§ **Aim of the exercise**:
For every line in the material, print that line exactly.

§ **Working data**:
-=-=-

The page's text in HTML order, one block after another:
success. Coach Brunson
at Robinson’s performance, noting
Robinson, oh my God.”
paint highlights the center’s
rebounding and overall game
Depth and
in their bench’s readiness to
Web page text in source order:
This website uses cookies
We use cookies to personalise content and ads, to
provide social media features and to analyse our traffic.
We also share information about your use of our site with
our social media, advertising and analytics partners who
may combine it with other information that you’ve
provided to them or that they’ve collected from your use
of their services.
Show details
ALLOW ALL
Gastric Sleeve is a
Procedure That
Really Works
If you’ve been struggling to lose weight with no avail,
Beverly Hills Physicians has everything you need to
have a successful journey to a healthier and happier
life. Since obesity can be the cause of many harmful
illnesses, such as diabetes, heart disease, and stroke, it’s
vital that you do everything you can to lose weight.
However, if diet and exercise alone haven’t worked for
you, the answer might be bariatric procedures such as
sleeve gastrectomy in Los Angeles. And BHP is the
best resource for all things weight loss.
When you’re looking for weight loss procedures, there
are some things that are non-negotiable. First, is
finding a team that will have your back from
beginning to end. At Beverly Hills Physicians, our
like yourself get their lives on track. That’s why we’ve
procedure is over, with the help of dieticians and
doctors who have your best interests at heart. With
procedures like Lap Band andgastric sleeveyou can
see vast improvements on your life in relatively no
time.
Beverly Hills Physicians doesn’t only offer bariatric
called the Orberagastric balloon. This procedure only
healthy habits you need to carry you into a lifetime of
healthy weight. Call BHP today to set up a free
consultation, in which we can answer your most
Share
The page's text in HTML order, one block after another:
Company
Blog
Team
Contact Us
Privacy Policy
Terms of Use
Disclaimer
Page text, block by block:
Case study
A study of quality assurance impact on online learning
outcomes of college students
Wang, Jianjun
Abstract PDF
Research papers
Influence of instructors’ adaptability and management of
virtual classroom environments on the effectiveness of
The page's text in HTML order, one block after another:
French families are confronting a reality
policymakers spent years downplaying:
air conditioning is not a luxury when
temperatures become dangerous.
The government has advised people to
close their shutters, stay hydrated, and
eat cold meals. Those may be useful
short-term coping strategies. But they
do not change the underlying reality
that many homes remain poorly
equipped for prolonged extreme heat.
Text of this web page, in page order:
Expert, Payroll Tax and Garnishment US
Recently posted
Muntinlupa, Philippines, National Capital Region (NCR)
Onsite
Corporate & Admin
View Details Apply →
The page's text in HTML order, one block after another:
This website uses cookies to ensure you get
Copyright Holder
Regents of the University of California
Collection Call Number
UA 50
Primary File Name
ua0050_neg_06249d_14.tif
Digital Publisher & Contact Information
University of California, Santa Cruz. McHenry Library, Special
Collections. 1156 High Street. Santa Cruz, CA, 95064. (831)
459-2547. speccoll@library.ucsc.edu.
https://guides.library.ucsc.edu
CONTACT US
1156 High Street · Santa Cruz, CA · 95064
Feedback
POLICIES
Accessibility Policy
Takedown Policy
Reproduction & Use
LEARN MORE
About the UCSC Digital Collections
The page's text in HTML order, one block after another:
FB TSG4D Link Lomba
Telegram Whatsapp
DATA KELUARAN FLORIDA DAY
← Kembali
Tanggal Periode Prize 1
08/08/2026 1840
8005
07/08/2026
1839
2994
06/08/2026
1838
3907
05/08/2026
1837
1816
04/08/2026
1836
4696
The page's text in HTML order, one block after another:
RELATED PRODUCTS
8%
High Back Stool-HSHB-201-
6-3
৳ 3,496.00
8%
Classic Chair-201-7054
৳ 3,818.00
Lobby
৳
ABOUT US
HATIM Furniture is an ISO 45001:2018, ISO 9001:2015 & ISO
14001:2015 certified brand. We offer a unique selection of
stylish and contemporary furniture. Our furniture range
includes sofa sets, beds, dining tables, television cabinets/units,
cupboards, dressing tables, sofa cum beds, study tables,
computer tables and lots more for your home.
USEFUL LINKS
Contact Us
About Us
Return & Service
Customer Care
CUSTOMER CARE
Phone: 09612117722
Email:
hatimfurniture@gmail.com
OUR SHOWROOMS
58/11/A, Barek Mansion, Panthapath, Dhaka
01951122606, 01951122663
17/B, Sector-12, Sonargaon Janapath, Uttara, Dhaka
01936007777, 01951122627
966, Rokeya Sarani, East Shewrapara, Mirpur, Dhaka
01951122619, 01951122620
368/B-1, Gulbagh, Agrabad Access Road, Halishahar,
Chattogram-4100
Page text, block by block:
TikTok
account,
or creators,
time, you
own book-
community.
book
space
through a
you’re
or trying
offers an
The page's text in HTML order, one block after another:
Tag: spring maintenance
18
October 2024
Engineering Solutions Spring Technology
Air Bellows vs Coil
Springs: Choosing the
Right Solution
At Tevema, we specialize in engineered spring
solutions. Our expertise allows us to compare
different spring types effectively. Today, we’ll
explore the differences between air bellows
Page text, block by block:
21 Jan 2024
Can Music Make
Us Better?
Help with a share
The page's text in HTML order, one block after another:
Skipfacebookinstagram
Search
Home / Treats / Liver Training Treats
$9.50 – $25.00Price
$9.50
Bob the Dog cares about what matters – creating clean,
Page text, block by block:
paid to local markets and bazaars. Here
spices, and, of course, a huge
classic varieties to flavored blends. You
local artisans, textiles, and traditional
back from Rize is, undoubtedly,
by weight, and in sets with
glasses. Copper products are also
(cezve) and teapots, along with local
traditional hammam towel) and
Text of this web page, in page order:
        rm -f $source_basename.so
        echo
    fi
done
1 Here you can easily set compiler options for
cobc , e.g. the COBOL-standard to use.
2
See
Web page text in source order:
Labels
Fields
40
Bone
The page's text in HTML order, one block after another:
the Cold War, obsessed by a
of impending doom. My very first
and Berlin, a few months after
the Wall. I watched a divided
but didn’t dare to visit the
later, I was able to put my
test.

-=-=-

§ **The completed task**:
The page's text in HTML order, one block after another:
success. Coach Brunson
at Robinson’s performance, noting
Robinson, oh my God.”
paint highlights the center’s
rebounding and overall game
Depth and
in their bench’s readiness to
Web page text in source order:
This website uses cookies
We use cookies to personalise content and ads, to
provide social media features and to analyse our traffic.
We also share information about your use of our site with
our social media, advertising and analytics partners who
may combine it with other information that you’ve
provided to them or that they’ve collected from your use
of their services.
Show details
ALLOW ALL
Gastric Sleeve is a
Procedure That
Really Works
If you’ve been struggling to lose weight with no avail,
Beverly Hills Physicians has everything you need to
have a successful journey to a healthier and happier
life. Since obesity can be the cause of many harmful
illnesses, such as diabetes, heart disease, and stroke, it’s
vital that you do everything you can to lose weight.
However, if diet and exercise alone haven’t worked for
you, the answer might be bariatric procedures such as
sleeve gastrectomy in Los Angeles. And BHP is the
best resource for all things weight loss.
When you’re looking for weight loss procedures, there
are some things that are non-negotiable. First, is
finding a team that will have your back from
beginning to end. At Beverly Hills Physicians, our
like yourself get their lives on track. That’s why we’ve
procedure is over, with the help of dieticians and
doctors who have your best interests at heart. With
procedures like Lap Band andgastric sleeveyou can
see vast improvements on your life in relatively no
time.
Beverly Hills Physicians doesn’t only offer bariatric
called the Orberagastric balloon. This procedure only
healthy habits you need to carry you into a lifetime of
healthy weight. Call BHP today to set up a free
consultation, in which we can answer your most
Share
The page's text in HTML order, one block after another:
Company
Blog
Team
Contact Us
Privacy Policy
Terms of Use
Disclaimer
Page text, block by block:
Case study
A study of quality assurance impact on online learning
outcomes of college students
Wang, Jianjun
Abstract PDF
Research papers
Influence of instructors’ adaptability and management of
virtual classroom environments on the effectiveness of
The page's text in HTML order, one block after another:
French families are confronting a reality
policymakers spent years downplaying:
air conditioning is not a luxury when
temperatures become dangerous.
The government has advised people to
close their shutters, stay hydrated, and
eat cold meals. Those may be useful
short-term coping strategies. But they
do not change the underlying reality
that many homes remain poorly
equipped for prolonged extreme heat.
Text of this web page, in page order:
Expert, Payroll Tax and Garnishment US
Recently posted
Muntinlupa, Philippines, National Capital Region (NCR)
Onsite
Corporate & Admin
View Details Apply →
The page's text in HTML order, one block after another:
This website uses cookies to ensure you get
Copyright Holder
Regents of the University of California
Collection Call Number
UA 50
Primary File Name
ua0050_neg_06249d_14.tif
Digital Publisher & Contact Information
University of California, Santa Cruz. McHenry Library, Special
Collections. 1156 High Street. Santa Cruz, CA, 95064. (831)
459-2547. speccoll@library.ucsc.edu.
https://guides.library.ucsc.edu
CONTACT US
1156 High Street · Santa Cruz, CA · 95064
Feedback
POLICIES
Accessibility Policy
Takedown Policy
Reproduction & Use
LEARN MORE
About the UCSC Digital Collections
The page's text in HTML order, one block after another:
FB TSG4D Link Lomba
Telegram Whatsapp
DATA KELUARAN FLORIDA DAY
← Kembali
Tanggal Periode Prize 1
08/08/2026 1840
8005
07/08/2026
1839
2994
06/08/2026
1838
3907
05/08/2026
1837
1816
04/08/2026
1836
4696
The page's text in HTML order, one block after another:
RELATED PRODUCTS
8%
High Back Stool-HSHB-201-
6-3
৳ 3,496.00
8%
Classic Chair-201-7054
৳ 3,818.00
Lobby
৳
ABOUT US
HATIM Furniture is an ISO 45001:2018, ISO 9001:2015 & ISO
14001:2015 certified brand. We offer a unique selection of
stylish and contemporary furniture. Our furniture range
includes sofa sets, beds, dining tables, television cabinets/units,
cupboards, dressing tables, sofa cum beds, study tables,
computer tables and lots more for your home.
USEFUL LINKS
Contact Us
About Us
Return & Service
Customer Care
CUSTOMER CARE
Phone: 09612117722
Email:
hatimfurniture@gmail.com
OUR SHOWROOMS
58/11/A, Barek Mansion, Panthapath, Dhaka
01951122606, 01951122663
17/B, Sector-12, Sonargaon Janapath, Uttara, Dhaka
01936007777, 01951122627
966, Rokeya Sarani, East Shewrapara, Mirpur, Dhaka
01951122619, 01951122620
368/B-1, Gulbagh, Agrabad Access Road, Halishahar,
Chattogram-4100
Page text, block by block:
TikTok
account,
or creators,
time, you
own book-
community.
book
space
through a
you’re
or trying
offers an
The page's text in HTML order, one block after another:
Tag: spring maintenance
18
October 2024
Engineering Solutions Spring Technology
Air Bellows vs Coil
Springs: Choosing the
Right Solution
At Tevema, we specialize in engineered spring
solutions. Our expertise allows us to compare
different spring types effectively. Today, we’ll
explore the differences between air bellows
Page text, block by block:
21 Jan 2024
Can Music Make
Us Better?
Help with a share
The page's text in HTML order, one block after another:
Skipfacebookinstagram
Search
Home / Treats / Liver Training Treats
$9.50 – $25.00Price
$9.50
Bob the Dog cares about what matters – creating clean,
Page text, block by block:
paid to local markets and bazaars. Here
spices, and, of course, a huge
classic varieties to flavored blends. You
local artisans, textiles, and traditional
back from Rize is, undoubtedly,
by weight, and in sets with
glasses. Copper products are also
(cezve) and teapots, along with local
traditional hammam towel) and
Text of this web page, in page order:
        rm -f $source_basename.so
        echo
    fi
done
1 Here you can easily set compiler options for
cobc , e.g. the COBOL-standard to use.
2
See
Web page text in source order:
Labels
Fields
40
Bone
The page's text in HTML order, one block after another:
the Cold War, obsessed by a
of impending doom. My very first
and Berlin, a few months after
the Wall. I watched a divided
but didn’t dare to visit the
later, I was able to put my
test.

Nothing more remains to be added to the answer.